Businesses can focus on delivering a social benefit and be successful at the same time, according to research by The Young Foundation.
The foundation’s study focuses on the Mondragon Corporation, the world’s largest worker-led co-operative with annual revenues of over €12bn (equivalent to that of Kellogg’s and Visa). Mondragon has a salary ratio between the lowest and highest paid workers of 1:9 (compared to 1:129 for a FTSE 100 company). Furthermore, as a co-operative, the enterprise functions based on the “one member, one vote” rule.
The foundation argues the findings of the research demonstrates how businesses can be both competitive in the marketplace and generate social value at large scale, which can help illustrate how to develop an inclusive economy in the UK.
The paper also highlights that Mondragon co-ops work together to achieve their aims through inter-co-operation. As an ecosystem of co-ops, the corporation is able to facilitate the resilience of the overall group. When Fagor, one of Mondragon’s oldest ventures, collapsed in 2013, the corporation was able to relocate over 2,000 workers of the business’ 6,000 workforce.
The group also includes co-operatives providing a network of sustainable infrastructure institutions, including schools and a university, banks and welfare support for members’ benefit.
Another finding of the research is that Mondragon invests in innovation, having its own innovation model, M4Future, and 15 large technological centres.
The foundation says the research proves that people can be brought together to create sustainable positive change if strong and shared values are embedded in socioeconomic and investment practice. Ownership by workers also acts as a strong motivator for their loyalty to its business, adds the research institution.
Glenys Thornton, chief executive of the Young Foundation, said: “It has been a great honour to have worked with Mondragon to launch ‘Humanity at Work’, examining this business which performs highly successfully in some of the world’s most competitive markets.
“But this isn’t just about business success, Mondragon creates true social benefit too. It provides strong evidence in terms of both policy and practice for building a more inclusive economy. Going forward we will be at the forefront of the influencing and practical implementation of this inspiring model for social change.”
Ibon Zugasti, Mondragon’s international projects manager, said: “Mondragon presents an alternative approach to fighting the structural causes of inequality. We are therefore thrilled that our work with the Young Foundation has resulted in a compelling research report about the radical ways in which we work. It is really important that the findings of this research are used to help guide policy makers and industry towards an inclusive economy that truly works for everyone.”
The launch event will be co-hosted by the Young Foundation and Co-operatives UK, the apex body representing over 7,000 co-operatives across the UK.
The Youth Foundation will also present a joint set of policy proposals with Co-operatives UK on key learnings government and civil society can take from this model for the UK and beyond.
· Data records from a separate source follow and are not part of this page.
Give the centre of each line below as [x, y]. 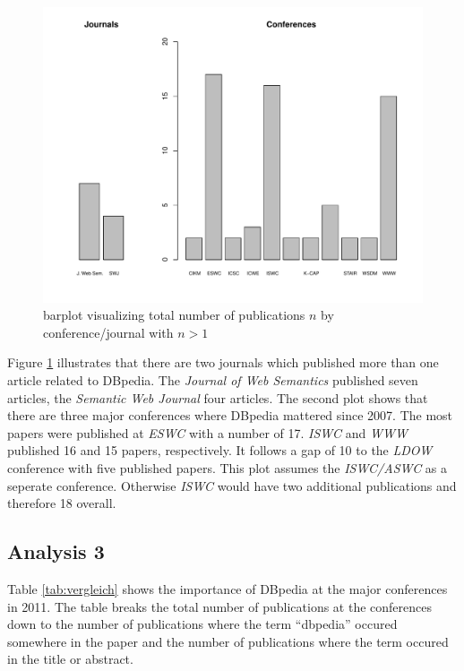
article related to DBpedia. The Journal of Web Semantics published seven [213, 379]
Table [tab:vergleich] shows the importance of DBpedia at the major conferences [228, 588]
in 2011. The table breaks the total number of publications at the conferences [220, 606]
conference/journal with [108, 332]
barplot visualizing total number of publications [174, 315]
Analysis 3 [56, 551]
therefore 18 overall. [62, 503]
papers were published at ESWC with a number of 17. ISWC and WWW [207, 432]
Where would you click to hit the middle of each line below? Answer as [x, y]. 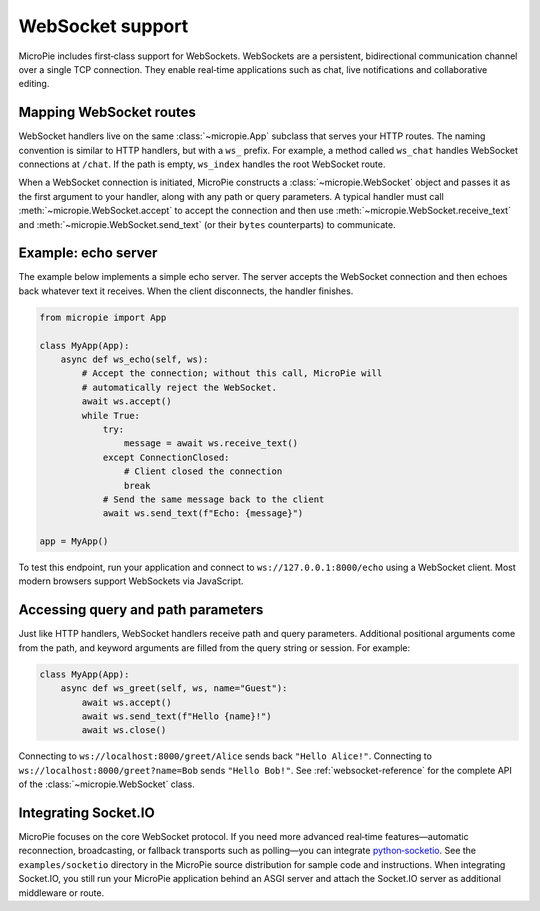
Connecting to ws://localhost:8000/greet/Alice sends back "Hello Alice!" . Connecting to [225, 756]
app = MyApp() [74, 541]
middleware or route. [61, 892]
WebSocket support [103, 26]
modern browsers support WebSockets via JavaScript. [131, 581]
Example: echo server [88, 253]
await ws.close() [124, 730]
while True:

Ed Mayo, secretary general of Co-operatives UK, said: “Mondragon is more than just a business – it offers inspiration for how we might re-imagine our economy. Because it is the workers who own and control Mondragon they have a stake in what it does, a say over its direction and benefit when it does well. And it achieves all this at scale, demonstrating the contribution of worker ownership and fair pay ratios to the running of a large commercial business.”